GOAL OF THE EXERCISE>
Among the entries below, find the line with "List a bounding box for each urinal.", then quote it and each following line up to and including the line with "Annotate stall with boxes.", and nothing else.

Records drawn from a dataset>
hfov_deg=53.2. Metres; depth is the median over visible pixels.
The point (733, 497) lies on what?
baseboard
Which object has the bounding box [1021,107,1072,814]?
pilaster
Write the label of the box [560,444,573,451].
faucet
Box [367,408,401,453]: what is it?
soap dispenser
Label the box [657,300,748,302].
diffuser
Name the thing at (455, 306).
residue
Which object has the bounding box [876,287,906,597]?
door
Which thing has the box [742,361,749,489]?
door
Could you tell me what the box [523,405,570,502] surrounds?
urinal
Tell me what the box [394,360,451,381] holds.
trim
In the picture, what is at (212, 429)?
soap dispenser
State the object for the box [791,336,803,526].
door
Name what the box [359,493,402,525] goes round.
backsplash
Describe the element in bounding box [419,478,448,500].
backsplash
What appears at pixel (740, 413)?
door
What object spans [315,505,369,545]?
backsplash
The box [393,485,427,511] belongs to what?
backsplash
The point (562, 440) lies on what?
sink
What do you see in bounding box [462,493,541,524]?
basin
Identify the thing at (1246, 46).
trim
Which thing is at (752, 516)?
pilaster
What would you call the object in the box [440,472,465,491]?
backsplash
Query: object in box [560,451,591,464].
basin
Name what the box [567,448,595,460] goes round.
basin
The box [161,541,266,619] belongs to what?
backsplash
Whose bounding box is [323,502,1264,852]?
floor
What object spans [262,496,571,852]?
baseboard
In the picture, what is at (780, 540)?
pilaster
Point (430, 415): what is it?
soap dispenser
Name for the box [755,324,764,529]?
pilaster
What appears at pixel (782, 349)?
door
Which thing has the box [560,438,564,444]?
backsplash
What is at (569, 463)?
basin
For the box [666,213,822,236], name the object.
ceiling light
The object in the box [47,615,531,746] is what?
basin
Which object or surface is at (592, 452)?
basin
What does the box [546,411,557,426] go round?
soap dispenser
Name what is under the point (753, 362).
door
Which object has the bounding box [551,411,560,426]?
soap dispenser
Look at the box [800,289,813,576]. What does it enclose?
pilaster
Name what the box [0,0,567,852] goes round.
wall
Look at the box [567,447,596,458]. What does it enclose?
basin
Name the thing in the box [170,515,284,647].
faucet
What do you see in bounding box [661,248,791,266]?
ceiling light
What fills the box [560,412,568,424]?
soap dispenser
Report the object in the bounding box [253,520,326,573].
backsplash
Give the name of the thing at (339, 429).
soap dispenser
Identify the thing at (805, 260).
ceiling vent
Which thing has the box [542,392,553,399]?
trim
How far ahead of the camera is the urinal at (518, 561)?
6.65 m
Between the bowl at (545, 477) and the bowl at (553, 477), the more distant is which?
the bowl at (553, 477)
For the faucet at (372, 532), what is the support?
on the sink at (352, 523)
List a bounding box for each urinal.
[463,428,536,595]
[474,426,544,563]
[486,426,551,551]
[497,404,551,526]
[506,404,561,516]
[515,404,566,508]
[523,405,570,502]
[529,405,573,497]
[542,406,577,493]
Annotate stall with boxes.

* * *

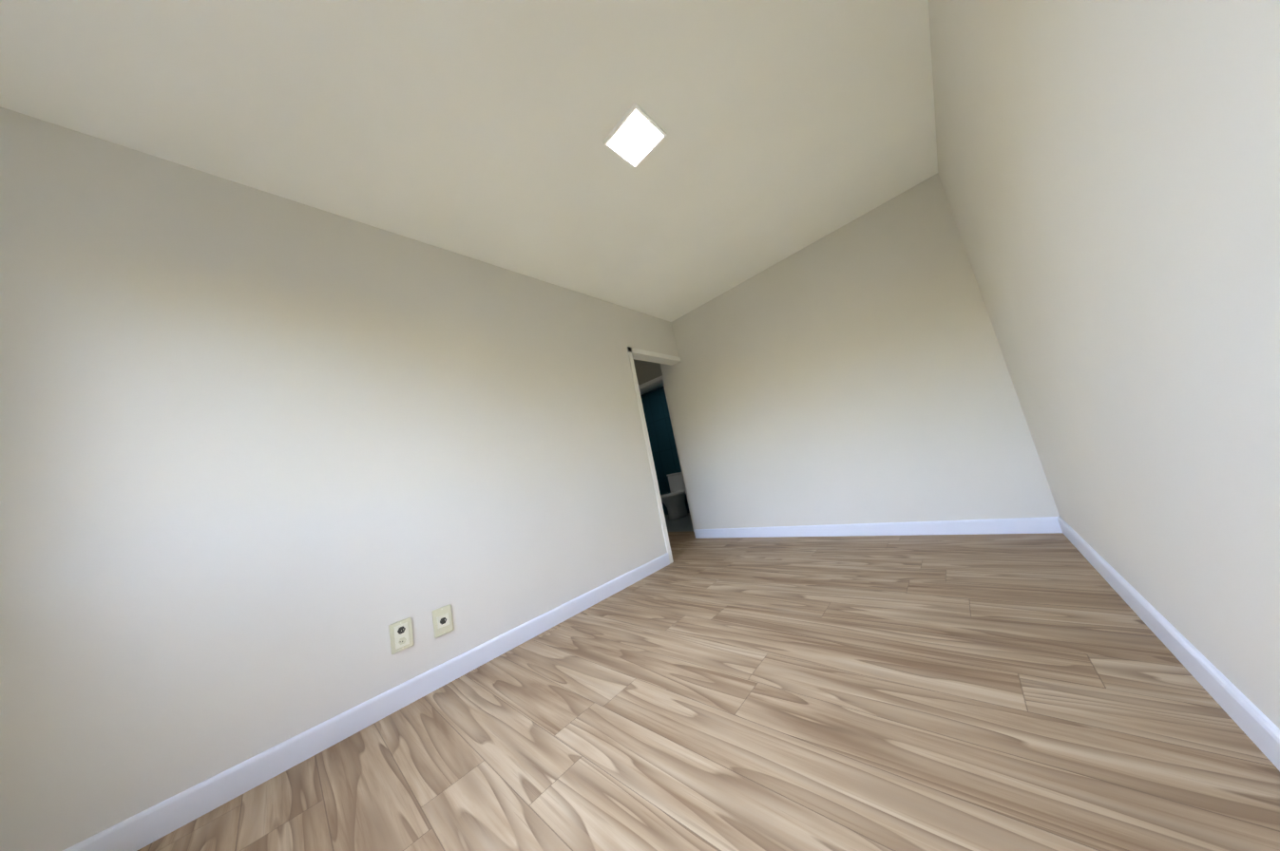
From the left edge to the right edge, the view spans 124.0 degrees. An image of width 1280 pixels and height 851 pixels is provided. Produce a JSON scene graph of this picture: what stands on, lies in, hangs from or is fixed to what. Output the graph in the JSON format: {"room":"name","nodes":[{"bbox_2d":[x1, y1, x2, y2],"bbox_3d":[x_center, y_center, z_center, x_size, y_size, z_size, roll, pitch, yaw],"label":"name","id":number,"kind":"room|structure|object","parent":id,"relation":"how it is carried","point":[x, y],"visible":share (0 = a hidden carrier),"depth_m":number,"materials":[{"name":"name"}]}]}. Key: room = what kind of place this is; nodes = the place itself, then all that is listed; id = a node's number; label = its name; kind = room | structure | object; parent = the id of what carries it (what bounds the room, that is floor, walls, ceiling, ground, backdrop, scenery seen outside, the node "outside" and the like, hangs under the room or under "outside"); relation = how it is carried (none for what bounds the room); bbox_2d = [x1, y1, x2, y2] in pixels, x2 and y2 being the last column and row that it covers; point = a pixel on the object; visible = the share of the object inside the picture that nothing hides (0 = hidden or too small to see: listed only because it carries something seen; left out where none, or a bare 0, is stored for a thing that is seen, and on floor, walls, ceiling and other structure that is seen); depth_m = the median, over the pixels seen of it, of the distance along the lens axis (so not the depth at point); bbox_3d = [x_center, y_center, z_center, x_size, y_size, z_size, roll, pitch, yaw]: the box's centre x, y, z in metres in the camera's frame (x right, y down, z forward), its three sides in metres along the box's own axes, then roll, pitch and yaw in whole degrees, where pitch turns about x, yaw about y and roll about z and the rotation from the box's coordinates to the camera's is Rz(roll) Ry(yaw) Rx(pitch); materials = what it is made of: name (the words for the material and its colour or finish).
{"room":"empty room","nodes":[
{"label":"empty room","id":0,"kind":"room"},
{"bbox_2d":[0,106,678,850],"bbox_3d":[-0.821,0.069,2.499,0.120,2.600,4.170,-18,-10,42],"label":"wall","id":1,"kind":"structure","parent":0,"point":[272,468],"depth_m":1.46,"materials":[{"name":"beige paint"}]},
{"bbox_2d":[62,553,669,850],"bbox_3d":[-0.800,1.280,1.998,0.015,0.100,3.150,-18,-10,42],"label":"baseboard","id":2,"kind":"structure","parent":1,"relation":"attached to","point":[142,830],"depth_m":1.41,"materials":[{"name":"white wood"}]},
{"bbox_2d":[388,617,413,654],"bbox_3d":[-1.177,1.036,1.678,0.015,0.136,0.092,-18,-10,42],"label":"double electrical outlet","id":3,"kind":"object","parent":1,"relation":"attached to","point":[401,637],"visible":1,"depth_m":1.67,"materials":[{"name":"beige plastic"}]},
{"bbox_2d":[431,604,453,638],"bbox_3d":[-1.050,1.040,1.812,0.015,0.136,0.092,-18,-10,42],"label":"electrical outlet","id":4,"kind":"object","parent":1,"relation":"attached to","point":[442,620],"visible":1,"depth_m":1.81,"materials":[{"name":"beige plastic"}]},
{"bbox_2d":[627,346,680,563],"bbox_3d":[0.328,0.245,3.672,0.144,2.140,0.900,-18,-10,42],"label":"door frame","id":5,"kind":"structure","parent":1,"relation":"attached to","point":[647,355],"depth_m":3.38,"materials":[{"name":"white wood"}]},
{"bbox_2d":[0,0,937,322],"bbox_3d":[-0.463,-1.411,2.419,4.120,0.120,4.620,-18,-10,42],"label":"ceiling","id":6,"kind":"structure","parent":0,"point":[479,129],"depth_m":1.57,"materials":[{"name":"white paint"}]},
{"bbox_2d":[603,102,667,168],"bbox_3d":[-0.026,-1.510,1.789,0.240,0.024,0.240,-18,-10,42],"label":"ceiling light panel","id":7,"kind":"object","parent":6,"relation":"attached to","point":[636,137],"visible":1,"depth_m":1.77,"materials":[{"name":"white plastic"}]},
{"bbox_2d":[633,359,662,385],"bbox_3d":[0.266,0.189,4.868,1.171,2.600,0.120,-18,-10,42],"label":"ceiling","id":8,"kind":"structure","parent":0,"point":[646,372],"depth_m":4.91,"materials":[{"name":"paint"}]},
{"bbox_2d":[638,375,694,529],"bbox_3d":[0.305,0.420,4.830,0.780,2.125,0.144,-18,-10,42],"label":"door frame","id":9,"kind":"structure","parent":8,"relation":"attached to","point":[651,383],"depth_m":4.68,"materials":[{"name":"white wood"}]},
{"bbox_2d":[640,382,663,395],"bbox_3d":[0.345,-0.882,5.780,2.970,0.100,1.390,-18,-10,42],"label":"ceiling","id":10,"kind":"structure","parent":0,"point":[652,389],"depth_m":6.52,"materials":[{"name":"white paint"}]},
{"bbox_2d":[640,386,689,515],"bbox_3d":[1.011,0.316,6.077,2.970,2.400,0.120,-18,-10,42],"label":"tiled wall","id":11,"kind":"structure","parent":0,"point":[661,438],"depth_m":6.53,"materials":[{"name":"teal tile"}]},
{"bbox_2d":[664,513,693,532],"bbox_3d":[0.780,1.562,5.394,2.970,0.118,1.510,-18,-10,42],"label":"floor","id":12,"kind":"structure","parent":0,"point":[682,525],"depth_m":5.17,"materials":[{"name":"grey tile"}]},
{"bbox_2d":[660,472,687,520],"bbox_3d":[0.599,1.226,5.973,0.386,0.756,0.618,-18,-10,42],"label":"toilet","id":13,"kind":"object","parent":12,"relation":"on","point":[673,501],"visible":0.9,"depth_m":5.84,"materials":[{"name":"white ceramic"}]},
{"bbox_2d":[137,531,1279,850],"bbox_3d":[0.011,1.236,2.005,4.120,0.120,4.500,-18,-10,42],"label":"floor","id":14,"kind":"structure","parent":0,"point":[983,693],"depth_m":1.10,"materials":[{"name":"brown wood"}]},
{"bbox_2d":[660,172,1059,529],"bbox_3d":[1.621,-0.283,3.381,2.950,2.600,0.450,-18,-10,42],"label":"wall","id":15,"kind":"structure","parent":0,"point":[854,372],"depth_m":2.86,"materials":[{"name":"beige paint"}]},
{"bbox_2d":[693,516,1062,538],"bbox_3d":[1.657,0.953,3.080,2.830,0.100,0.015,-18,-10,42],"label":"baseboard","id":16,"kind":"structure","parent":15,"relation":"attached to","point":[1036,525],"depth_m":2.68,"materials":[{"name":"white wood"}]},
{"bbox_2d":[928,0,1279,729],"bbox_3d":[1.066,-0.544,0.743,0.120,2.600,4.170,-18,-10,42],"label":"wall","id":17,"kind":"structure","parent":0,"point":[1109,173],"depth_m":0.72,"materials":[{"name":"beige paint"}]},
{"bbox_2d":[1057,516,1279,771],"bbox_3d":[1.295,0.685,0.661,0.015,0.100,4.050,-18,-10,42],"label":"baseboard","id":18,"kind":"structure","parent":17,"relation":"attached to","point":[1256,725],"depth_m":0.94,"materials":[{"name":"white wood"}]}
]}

EXERCISE ANSWER>
List a bounding box for each urinal.
[463,428,536,595]
[474,426,544,563]
[486,426,551,551]
[497,404,551,526]
[506,404,561,516]
[515,404,566,508]
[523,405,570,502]
[529,405,573,497]
[542,406,577,493]
Annotate stall with boxes.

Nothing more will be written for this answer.